Supplied data

_ _ _ _ _

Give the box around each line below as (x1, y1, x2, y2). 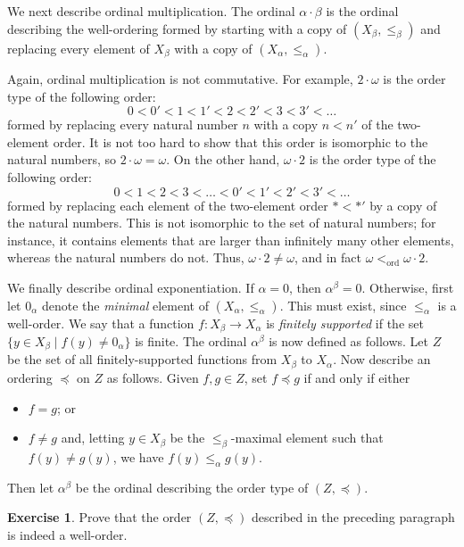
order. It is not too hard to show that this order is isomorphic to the (53, 132, 428, 151)
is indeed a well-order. (7, 525, 128, 543)
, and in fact (294, 248, 361, 267)
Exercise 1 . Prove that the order (7, 508, 192, 526)
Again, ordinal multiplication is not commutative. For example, (7, 70, 353, 88)
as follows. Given (106, 368, 199, 386)
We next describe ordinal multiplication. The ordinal (7, 2, 295, 20)
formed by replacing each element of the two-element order (7, 195, 328, 214)
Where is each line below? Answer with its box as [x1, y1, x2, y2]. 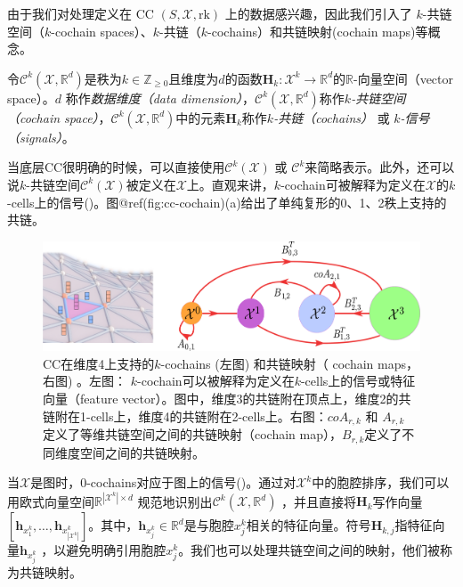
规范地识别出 [137, 492, 213, 510]
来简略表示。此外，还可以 [305, 158, 455, 176]
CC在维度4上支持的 [43, 354, 155, 372]
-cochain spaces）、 [51, 21, 153, 40]
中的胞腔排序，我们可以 [312, 473, 450, 492]
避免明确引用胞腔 [66, 541, 167, 559]
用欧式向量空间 [7, 492, 94, 510]
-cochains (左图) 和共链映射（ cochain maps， [160, 354, 418, 372]
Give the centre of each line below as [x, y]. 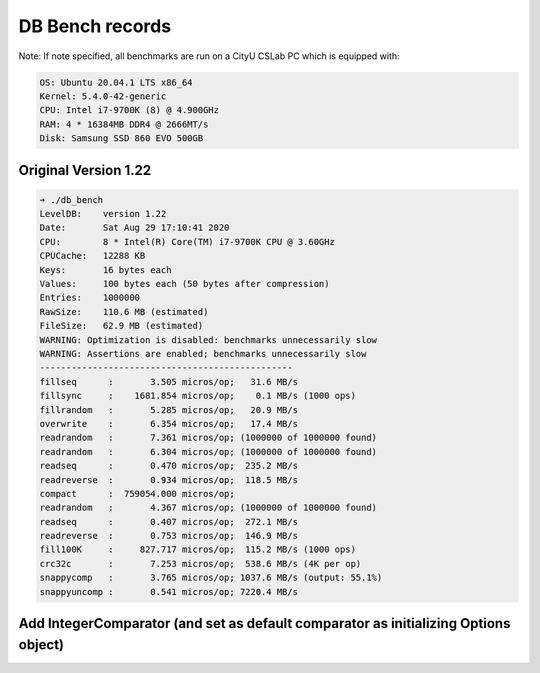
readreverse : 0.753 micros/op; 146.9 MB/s [169, 536]
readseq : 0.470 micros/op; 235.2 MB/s [169, 466]
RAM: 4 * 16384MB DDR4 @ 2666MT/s [124, 124]
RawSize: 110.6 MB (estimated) [124, 311]
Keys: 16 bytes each [105, 269]
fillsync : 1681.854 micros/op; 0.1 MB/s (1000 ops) [198, 396]
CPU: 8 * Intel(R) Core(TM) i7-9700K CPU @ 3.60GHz [187, 241]
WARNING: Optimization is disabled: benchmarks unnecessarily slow [208, 339]

_ _ _ _ _

Problem to solve
What you give back must match the lines from the start of the records through the line that contains "formed by replacing", exactly, with the pictures left out.

Your solution
Give the box around each line below as (x1, y1, x2, y2). 
order. It is not too hard to show that this order is isomorphic to the (53, 132, 428, 151)
is indeed a well-order. (7, 525, 128, 543)
, and in fact (294, 248, 361, 267)
Exercise 1 . Prove that the order (7, 508, 192, 526)
Again, ordinal multiplication is not commutative. For example, (7, 70, 353, 88)
as follows. Given (106, 368, 199, 386)
We next describe ordinal multiplication. The ordinal (7, 2, 295, 20)
formed by replacing each element of the two-element order (7, 195, 328, 214)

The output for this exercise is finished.